Roberto Miguel, a.k.a. Miguel from Oakland (born January 26, 1981, in Oakland, California), is an American singer, songwriter, and visual artist. His music often utilizes a mixture of political ideologies, humorous themes, surreal self-retrospection and local identity. He has played with Leftöver Crack and Citizen Fish.

==Musical career==
Starting the trombone from age 12, with musical instruction from east bay anti-violence activist Andres Soto. Miguel soon accomplished the styles of jazz, ska and various Latin styles.

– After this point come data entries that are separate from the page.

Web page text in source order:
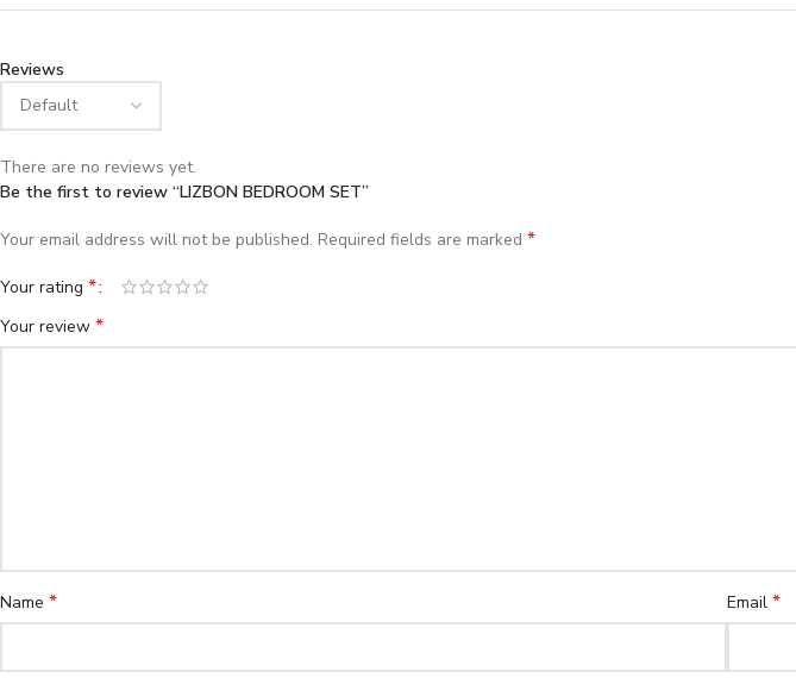
Reviews
There are no reviews yet.
Be the first to review “LIZBON BEDROOM SET”
Your email address will not be published. Required fields are marked *
Your rating *
Your review *
Name * Email *
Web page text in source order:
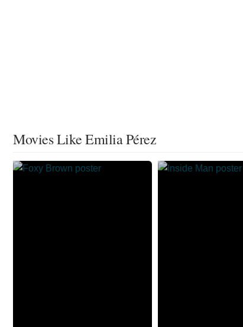
Movies Like Emilia Pérez
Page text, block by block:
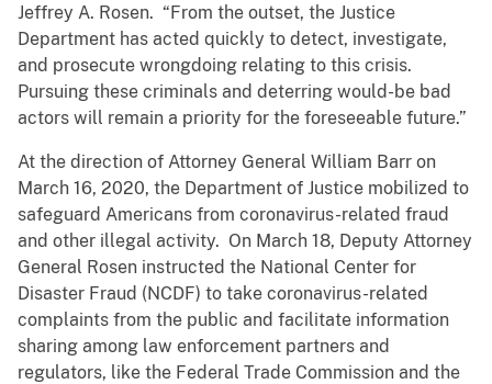
Jeffrey A. Rosen. “From the outset, the Justice
Department has acted quickly to detect, investigate,
and prosecute wrongdoing relating to this crisis.
Pursuing these criminals and deterring would-be bad
actors will remain a priority for the foreseeable future.”
At the direction of Attorney General William Barr on
March 16, 2020, the Department of Justice mobilized to
safeguard Americans from coronavirus-related fraud
and other illegal activity. On March 18, Deputy Attorney
General Rosen instructed the National Center for
Disaster Fraud (NCDF) to take coronavirus-related
complaints from the public and facilitate information
sharing among law enforcement partners and
regulators, like the Federal Trade Commission and the
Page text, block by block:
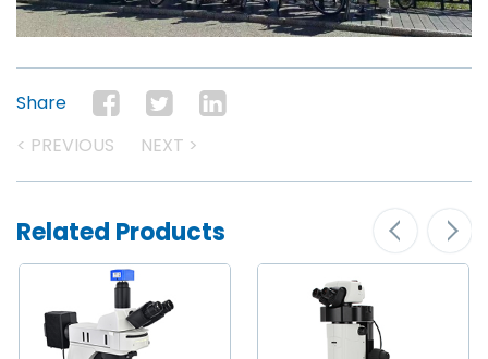
Share
< PREVIOUS
NEXT >
Related Products
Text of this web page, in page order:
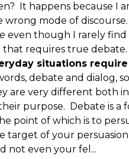
It happens because I
wrong mode of
even though I rarely find
that requires true debate.
situations require
debate and dialog,
are very different both
purpose. Debate is a
point of which is to
target of your persuasion
not even your fel...
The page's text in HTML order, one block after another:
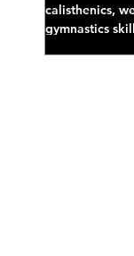
calisthenics,
gymnastics
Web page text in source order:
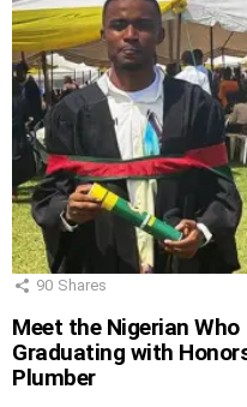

While performing with Leftöver Crack, Miguel was invited to join another Alternative Tentacles band, Citizen Fish, on their U.S. and U.K. tours. He has been a member since.

==Poetry and art==
Miguel was once referenced by American comics in a series titled BellyButton Comix by Sophie Crumb. In 2007, Miguel produced a series of intricate etching and pen line drawings inspired by concepts in George Bataille's seminal book The Accursed Share. In 2009, his art was video projected at the Whitney Museum of American Art in New York city by a band performing there. It was presented as a video art project accompanying his song, seasons. It was not an official Whitney Museum exhibit.